Re: Local authentication on Catos when tacacs fails

shawn.stone · ‎10-07-2004

I want to set up my switches to authenticate locally when tacacs fails (I have succeeded in doing this with the routers). I have gotten the switch to fail over to local without a problem.

However, it is not asking for the standard login password. It is asking for a username. I have never configured a username on the switch. It is running catos 5.5, and thus does not appear to HAVE a local username fucntion. Does anyone know what I need to do to get it to fail over to the login and enable passwords? If I configure it on anything greater than 7.5.1, i know how to fix that. How do I fix the older devices without upgrading (many of these can't be upgraded, but are necessary on my network).

Here are the two lines of code that I think are pertinent... if more is needed let me know.

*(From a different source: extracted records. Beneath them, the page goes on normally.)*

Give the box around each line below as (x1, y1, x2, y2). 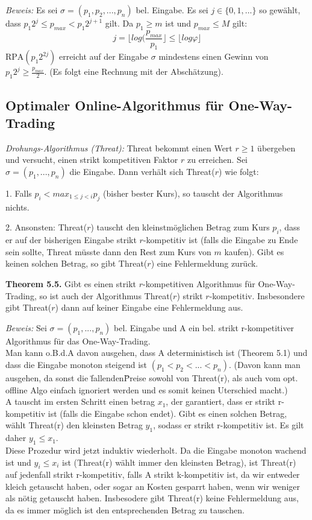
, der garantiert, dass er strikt (166, 395, 276, 408)
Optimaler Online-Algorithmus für (5, 95, 224, 114)
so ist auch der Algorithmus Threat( (39, 289, 173, 302)
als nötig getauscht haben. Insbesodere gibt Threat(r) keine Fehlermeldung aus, (5, 492, 299, 504)
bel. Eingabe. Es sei (136, 4, 208, 16)
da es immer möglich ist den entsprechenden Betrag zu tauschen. (5, 504, 245, 516)
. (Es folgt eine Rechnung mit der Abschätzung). (44, 65, 223, 78)
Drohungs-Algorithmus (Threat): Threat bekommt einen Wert (5, 141, 232, 154)
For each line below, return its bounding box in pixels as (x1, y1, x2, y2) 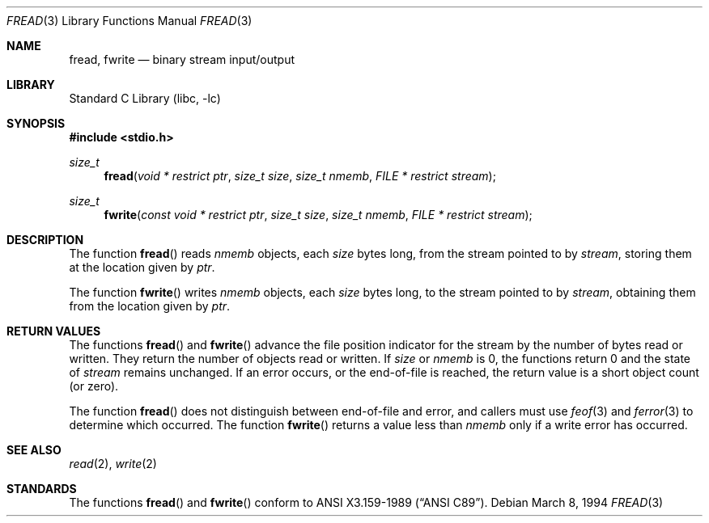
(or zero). (69, 379, 119, 393)
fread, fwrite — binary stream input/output (69, 53, 295, 66)
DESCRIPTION (6, 233, 84, 247)
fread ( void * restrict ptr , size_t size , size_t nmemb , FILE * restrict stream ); (104, 169, 496, 183)
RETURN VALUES (6, 324, 101, 338)
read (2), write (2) (69, 457, 157, 470)
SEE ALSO (6, 443, 62, 457)
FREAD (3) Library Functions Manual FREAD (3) (6, 14, 253, 27)
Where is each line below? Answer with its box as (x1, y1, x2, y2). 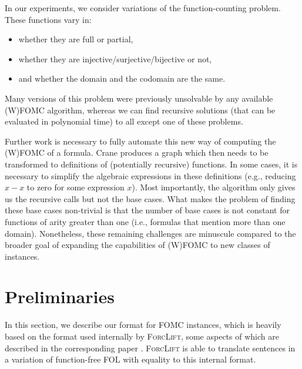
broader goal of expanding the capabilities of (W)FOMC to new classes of (5, 239, 270, 251)
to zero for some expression (26, 181, 125, 193)
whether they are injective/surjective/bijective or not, (18, 52, 212, 65)
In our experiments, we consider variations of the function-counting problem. (5, 2, 281, 14)
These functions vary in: (5, 13, 92, 25)
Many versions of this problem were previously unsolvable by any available (5, 92, 273, 104)
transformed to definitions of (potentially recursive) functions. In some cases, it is (5, 157, 298, 170)
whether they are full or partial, (18, 33, 133, 45)
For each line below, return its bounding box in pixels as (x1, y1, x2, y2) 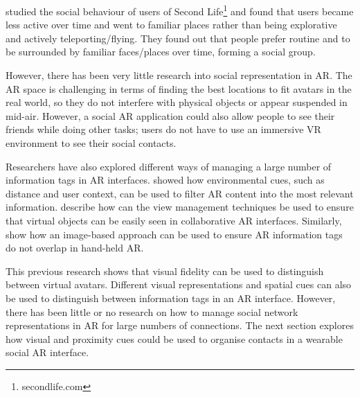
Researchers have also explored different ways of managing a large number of (6, 159, 332, 173)
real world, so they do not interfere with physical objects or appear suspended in (6, 95, 348, 109)
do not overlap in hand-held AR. (6, 240, 144, 255)
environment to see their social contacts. (6, 136, 177, 150)
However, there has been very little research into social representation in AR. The (6, 68, 352, 82)
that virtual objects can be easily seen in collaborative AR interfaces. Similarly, (6, 213, 342, 227)
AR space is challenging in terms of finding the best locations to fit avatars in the (6, 81, 352, 96)
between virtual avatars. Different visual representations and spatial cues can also (6, 277, 352, 292)
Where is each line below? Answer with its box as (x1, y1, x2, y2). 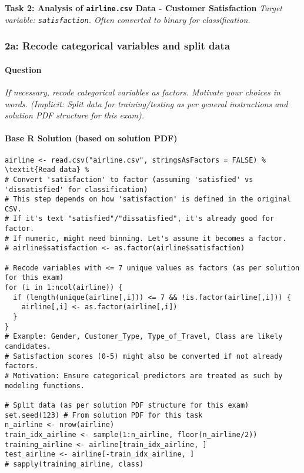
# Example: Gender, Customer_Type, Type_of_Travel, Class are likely (5, 332, 283, 341)
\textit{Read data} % (5, 166, 89, 174)
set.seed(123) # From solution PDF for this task (5, 411, 203, 419)
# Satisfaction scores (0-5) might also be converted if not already (5, 352, 283, 360)
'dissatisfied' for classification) (5, 185, 148, 194)
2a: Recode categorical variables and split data (5, 38, 230, 53)
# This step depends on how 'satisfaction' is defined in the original (5, 195, 291, 204)
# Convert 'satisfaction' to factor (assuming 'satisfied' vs (5, 175, 253, 184)
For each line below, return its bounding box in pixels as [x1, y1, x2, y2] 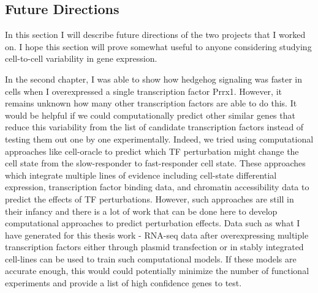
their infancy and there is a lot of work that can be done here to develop [5, 204, 278, 217]
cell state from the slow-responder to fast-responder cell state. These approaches [5, 157, 306, 169]
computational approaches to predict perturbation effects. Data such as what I [5, 217, 300, 229]
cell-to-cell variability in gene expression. [5, 52, 157, 65]
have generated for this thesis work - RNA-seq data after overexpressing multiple [5, 228, 309, 241]
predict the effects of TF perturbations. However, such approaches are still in [5, 192, 294, 205]
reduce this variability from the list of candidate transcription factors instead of [5, 121, 304, 133]
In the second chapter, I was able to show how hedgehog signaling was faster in [5, 72, 303, 85]
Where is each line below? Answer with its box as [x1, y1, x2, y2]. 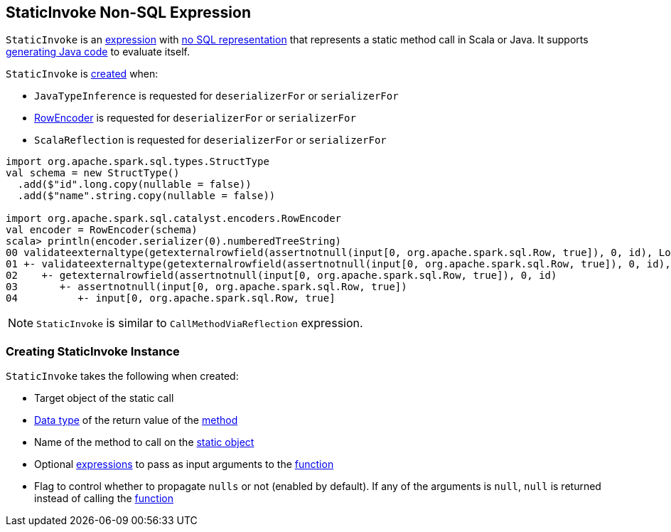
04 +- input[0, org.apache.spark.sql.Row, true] [6, 292, 335, 304]
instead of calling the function [34, 492, 173, 505]
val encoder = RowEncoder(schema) [6, 224, 198, 236]
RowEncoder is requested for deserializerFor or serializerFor [34, 112, 356, 124]
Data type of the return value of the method [34, 414, 238, 427]
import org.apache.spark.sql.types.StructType [6, 156, 269, 168]
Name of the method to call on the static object [34, 436, 254, 449]
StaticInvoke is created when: [6, 68, 159, 80]

set authentication login tacacs enable telnet primary

set authentication login local enable telnet

Thanks in advance!

scottosan · ‎10-08-2004

Your config looks good.

http://www.cisco.com/en/US/tech/tk583/tk642/technologies_tech_note09186a0080094ea4.shtml

Make sure there is a back door into the switch if the server is down by issuing the following command:

set authentication login local enable.

Enable TACACS+ authentication by issuing the following command:

set authentication login tacacs enable.

Define the server by issuing the following command:

set tacacs server #.#.#.#.

Define the server key (This is optional with TACACS+, as it causes switch-to-server data to be encrypted. If used, it must agree with the server.) by issuing the following command:

set tacacs key your_key .

triplecap · ‎10-08-2004

I have tacacs set up the same way on our switches and it does the same thing. If tacacs is unavailable and it prompts for your username, just enter anything and then it will prompt you for the password. At this point you can enter your local password to get in.